Published: 6 May 2010



MUC1 protein is highly expressed in lung cancer. The cytoplasmic domain of MUC1 (MUC1-CD) induces tumorigenesis and resistance to DNA-damaging agents. We characterized MUC1-CD-induced transcriptional changes and examined their significance in lung cancer patients.


Using DNA microarrays, we identified 254 genes that were differentially expressed in cell lines transformed by MUC1-CD compared to control cell lines. We then examined expression of these genes in 441 lung adenocarcinomas from a publicly available database. We employed statistical analyses independent of clinical outcomes, including hierarchical clustering, Student's t-tests and receiver operating characteristic (ROC) analysis, to select a seven-gene MUC1-associated proliferation signature (MAPS). We demonstrated the prognostic value of MAPS in this database using Kaplan-Meier survival analysis, log-rank tests and Cox models. The MAPS was further validated for prognostic significance in 84 lung adenocarcinoma patients from an independent database.
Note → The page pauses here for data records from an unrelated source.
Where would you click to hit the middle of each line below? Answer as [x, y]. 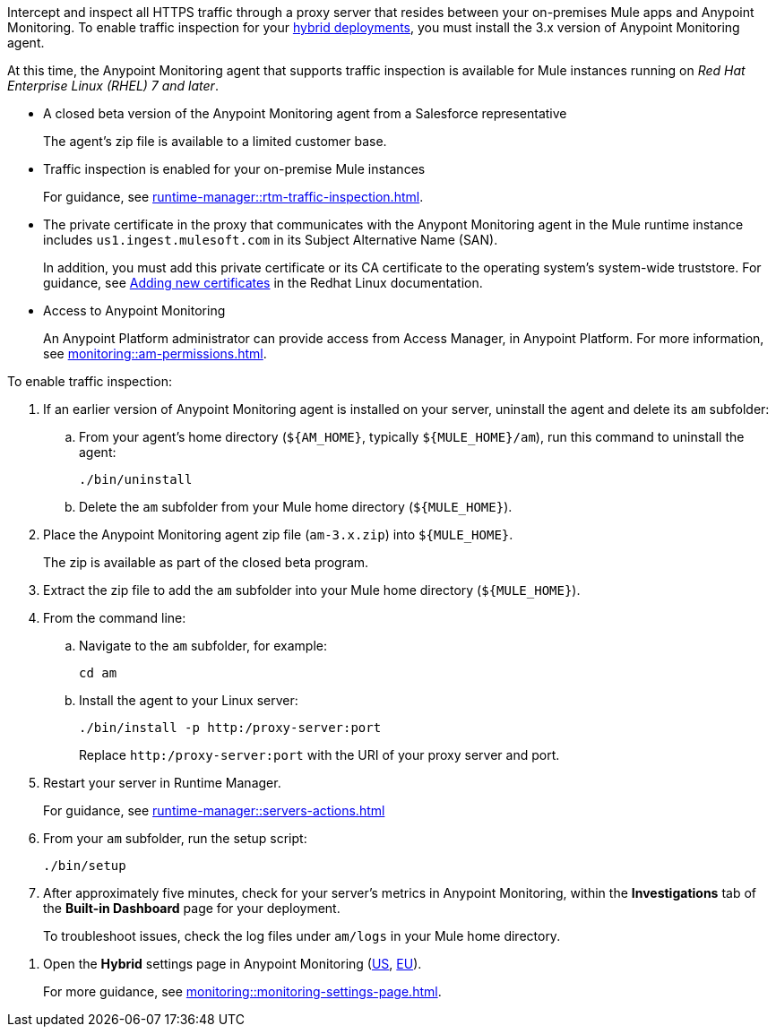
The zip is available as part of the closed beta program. [206, 562]
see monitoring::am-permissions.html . [155, 353]
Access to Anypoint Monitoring [134, 310]
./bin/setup [85, 866]
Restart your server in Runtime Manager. [162, 783]
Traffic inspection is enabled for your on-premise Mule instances [234, 169]
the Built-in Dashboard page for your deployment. [192, 908]
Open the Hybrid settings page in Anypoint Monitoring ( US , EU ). [233, 964]
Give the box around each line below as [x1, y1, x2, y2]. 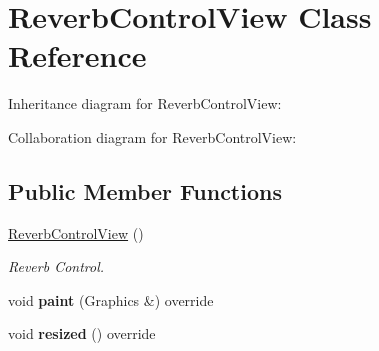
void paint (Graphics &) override [8, 289, 214, 310]
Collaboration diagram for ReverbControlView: [8, 126, 297, 147]
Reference [8, 35, 147, 76]
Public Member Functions [8, 175, 282, 206]
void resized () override [8, 323, 156, 344]
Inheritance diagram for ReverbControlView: [8, 93, 282, 114]

MAPS genes were found to be associated with proliferation and cell cycle regulation and included CCNB1, CDC2, CDC20, CDKN3, MAD2L1, PRC1 and RRM2. MAPS expressors (MAPS+) had inferior survival compared to non-expressors (MAPS-). In the initial data set, 5-year survival was 65% (MAPS-) vs. 45% (MAPS+, p < 0.0001). Similarly, in the validation data set, 5-year survival was 57% (MAPS-) vs. 28% (MAPS+, p = 0.005).


The MAPS signature, comprised of MUC1-CD-dependent genes involved in the control of cell cycle and proliferation, is associated with poor outcomes in patients with adenocarcinoma of the lung. These data provide potential new prognostic biomarkers and treatment targets for lung adenocarcinoma.